(Beginning of Dataset content)

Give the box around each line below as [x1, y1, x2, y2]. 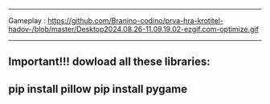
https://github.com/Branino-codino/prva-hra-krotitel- [47, 16, 223, 25]
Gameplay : [8, 16, 47, 25]
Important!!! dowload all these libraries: [8, 55, 211, 69]
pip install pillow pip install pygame [8, 82, 187, 96]
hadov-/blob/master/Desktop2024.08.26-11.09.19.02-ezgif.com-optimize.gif [8, 25, 260, 34]
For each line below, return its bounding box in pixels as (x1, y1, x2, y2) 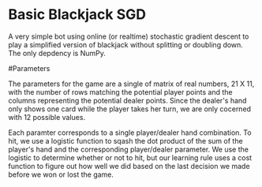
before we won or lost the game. (8, 170, 114, 179)
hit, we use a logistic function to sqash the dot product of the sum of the (8, 136, 243, 145)
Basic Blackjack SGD (8, 6, 147, 24)
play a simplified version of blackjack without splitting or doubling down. (8, 39, 243, 49)
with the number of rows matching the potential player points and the (8, 87, 233, 96)
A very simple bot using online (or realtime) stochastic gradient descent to (8, 32, 249, 41)
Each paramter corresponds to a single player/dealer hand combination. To (8, 128, 252, 137)
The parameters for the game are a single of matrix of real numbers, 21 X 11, (8, 79, 255, 88)
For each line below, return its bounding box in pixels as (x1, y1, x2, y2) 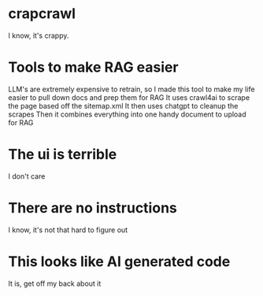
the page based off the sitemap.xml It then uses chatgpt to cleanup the (8, 101, 239, 110)
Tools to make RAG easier (8, 58, 179, 76)
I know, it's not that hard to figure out (8, 225, 128, 235)
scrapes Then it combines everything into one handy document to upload (8, 109, 246, 119)
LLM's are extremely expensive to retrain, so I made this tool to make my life (8, 84, 255, 94)
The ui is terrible (8, 146, 117, 164)
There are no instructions (8, 199, 177, 216)
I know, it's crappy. (8, 31, 69, 40)
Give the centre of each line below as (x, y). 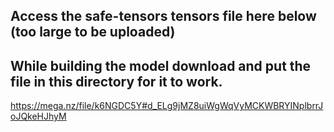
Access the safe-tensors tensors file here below (163, 16)
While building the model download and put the (161, 65)
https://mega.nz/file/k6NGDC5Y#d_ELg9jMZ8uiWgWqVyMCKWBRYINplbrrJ (167, 106)
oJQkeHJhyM (38, 116)
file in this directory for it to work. (116, 81)
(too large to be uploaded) (93, 32)
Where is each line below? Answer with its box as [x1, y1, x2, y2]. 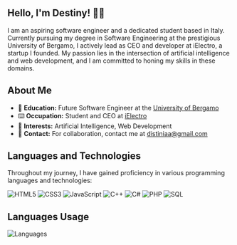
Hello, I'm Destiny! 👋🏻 [7, 7, 105, 19]
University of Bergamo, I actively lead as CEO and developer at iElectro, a [7, 41, 223, 50]
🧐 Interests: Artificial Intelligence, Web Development [17, 122, 172, 130]
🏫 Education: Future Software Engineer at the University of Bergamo [17, 103, 219, 112]
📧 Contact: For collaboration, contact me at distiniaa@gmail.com [17, 129, 208, 137]
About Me [7, 85, 52, 97]
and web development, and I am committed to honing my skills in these [7, 56, 216, 65]
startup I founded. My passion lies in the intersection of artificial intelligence [7, 48, 230, 57]
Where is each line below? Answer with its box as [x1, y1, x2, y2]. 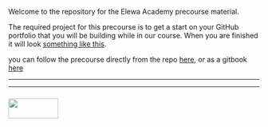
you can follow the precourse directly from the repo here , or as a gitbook [8, 55, 247, 64]
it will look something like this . [8, 39, 107, 49]
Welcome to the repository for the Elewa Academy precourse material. [8, 7, 239, 16]
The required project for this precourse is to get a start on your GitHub [8, 22, 239, 31]
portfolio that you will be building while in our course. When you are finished [8, 31, 258, 40]
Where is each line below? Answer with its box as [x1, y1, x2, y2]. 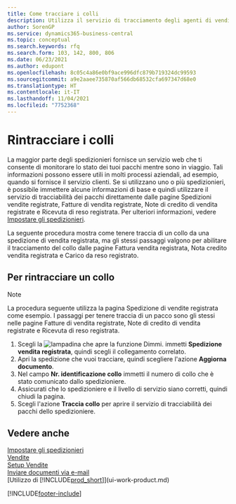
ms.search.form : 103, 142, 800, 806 [7, 50, 114, 57]
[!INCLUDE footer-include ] [7, 489, 82, 498]
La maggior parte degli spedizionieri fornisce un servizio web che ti [7, 155, 202, 164]
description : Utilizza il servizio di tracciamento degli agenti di [7, 17, 212, 24]
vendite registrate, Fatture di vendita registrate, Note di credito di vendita [7, 200, 218, 208]
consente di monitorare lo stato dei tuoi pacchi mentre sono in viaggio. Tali [7, 162, 223, 171]
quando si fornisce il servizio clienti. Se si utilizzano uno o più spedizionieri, [7, 177, 226, 186]
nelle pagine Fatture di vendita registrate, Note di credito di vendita [7, 318, 201, 327]
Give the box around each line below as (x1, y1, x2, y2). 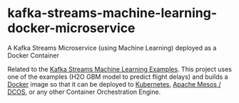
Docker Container (7, 51, 59, 60)
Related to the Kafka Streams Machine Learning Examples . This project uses (7, 65, 232, 73)
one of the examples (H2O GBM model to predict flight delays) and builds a (7, 72, 228, 81)
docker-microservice (7, 20, 136, 36)
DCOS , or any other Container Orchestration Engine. (7, 87, 161, 96)
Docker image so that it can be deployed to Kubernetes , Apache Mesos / (7, 80, 221, 88)
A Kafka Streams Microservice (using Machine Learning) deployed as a (7, 43, 217, 52)
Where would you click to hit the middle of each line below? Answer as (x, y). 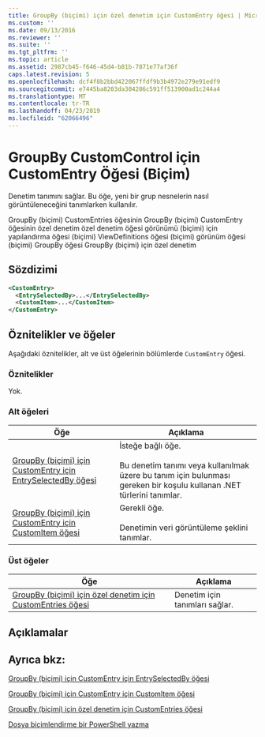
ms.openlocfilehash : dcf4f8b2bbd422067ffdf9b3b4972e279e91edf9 (114, 81)
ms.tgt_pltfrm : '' (38, 52)
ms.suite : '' (30, 45)
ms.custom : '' (32, 23)
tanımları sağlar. (204, 604)
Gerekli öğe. (142, 508)
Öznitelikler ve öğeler (62, 335)
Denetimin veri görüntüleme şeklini (184, 528)
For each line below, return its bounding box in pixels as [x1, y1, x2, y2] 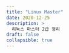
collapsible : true [6, 37, 53, 43]
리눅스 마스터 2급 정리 [11, 26, 61, 32]
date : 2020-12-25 [6, 15, 50, 21]
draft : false [6, 32, 39, 38]
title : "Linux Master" [6, 9, 64, 15]
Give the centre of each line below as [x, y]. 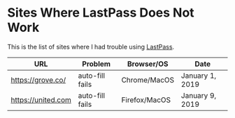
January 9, [199, 95]
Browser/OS [148, 64]
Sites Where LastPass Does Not [101, 13]
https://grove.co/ [38, 80]
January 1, [199, 76]
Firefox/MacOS [146, 100]
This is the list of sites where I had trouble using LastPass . [91, 47]
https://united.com [41, 100]
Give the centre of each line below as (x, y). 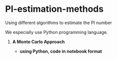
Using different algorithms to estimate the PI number (59, 23)
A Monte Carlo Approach (38, 42)
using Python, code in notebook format (61, 51)
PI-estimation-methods (55, 9)
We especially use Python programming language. (57, 32)
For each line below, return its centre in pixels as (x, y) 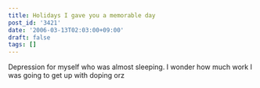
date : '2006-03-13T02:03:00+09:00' (66, 30)
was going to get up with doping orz (67, 75)
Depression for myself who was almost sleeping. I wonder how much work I (130, 67)
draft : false (29, 37)
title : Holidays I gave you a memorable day (82, 15)
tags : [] (22, 45)
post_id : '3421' (34, 23)
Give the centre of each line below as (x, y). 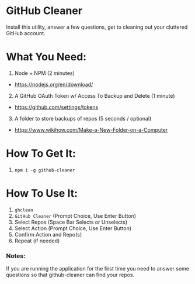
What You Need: (46, 57)
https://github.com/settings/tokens (56, 107)
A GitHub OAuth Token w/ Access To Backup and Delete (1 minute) (95, 95)
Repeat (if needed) (37, 241)
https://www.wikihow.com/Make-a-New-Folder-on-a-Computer (91, 129)
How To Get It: (41, 154)
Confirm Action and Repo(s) (48, 234)
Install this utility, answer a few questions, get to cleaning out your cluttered (97, 27)
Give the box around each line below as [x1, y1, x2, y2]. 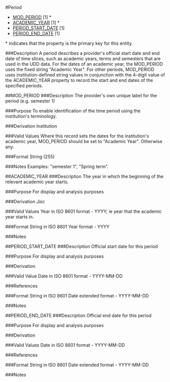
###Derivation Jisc [5, 199, 45, 204]
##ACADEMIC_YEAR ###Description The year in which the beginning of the [5, 173, 164, 179]
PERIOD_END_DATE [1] [12, 31, 60, 36]
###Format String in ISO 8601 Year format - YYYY [5, 224, 110, 230]
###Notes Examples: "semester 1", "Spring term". [5, 163, 109, 170]
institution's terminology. [5, 113, 57, 119]
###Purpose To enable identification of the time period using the [5, 108, 141, 114]
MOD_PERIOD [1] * [12, 14, 52, 20]

(End of Dataset content)

- Exercise:
From the records above, transcribe exactly the lines starting at the one containing "Related to the" and ending at the one containing "Firefox/MacOS [146, 100]". Skip the pictures.

- Answer to the problem:
Related to the Kafka Streams Machine Learning Examples . This project uses (7, 65, 232, 73)
one of the examples (H2O GBM model to predict flight delays) and builds a (7, 72, 228, 81)
docker-microservice (7, 20, 136, 36)
DCOS , or any other Container Orchestration Engine. (7, 87, 161, 96)
Docker image so that it can be deployed to Kubernetes , Apache Mesos / (7, 80, 221, 88)
A Kafka Streams Microservice (using Machine Learning) deployed as a (7, 43, 217, 52)
Where would you click to hit the middle of each line below? Answer as (x, y). 
ms.openlocfilehash : dcf4f8b2bbd422067ffdf9b3b4972e279e91edf9 (114, 81)
ms.tgt_pltfrm : '' (38, 52)
ms.suite : '' (30, 45)
ms.custom : '' (32, 23)
tanımları sağlar. (204, 604)
Gerekli öğe. (142, 508)
Öznitelikler ve öğeler (62, 335)
Denetimin veri görüntüleme şeklini (184, 528)
For each line below, return its bounding box in pixels as [x1, y1, x2, y2] 
collapsible : true [6, 37, 53, 43]
리눅스 마스터 2급 정리 [11, 26, 61, 32]
date : 2020-12-25 [6, 15, 50, 21]
draft : false [6, 32, 39, 38]
title : "Linux Master" [6, 9, 64, 15]
Give the centre of each line below as [x, y]. 
January 9, [199, 95]
Browser/OS [148, 64]
Sites Where LastPass Does Not [101, 13]
https://grove.co/ [38, 80]
January 1, [199, 76]
Firefox/MacOS [146, 100]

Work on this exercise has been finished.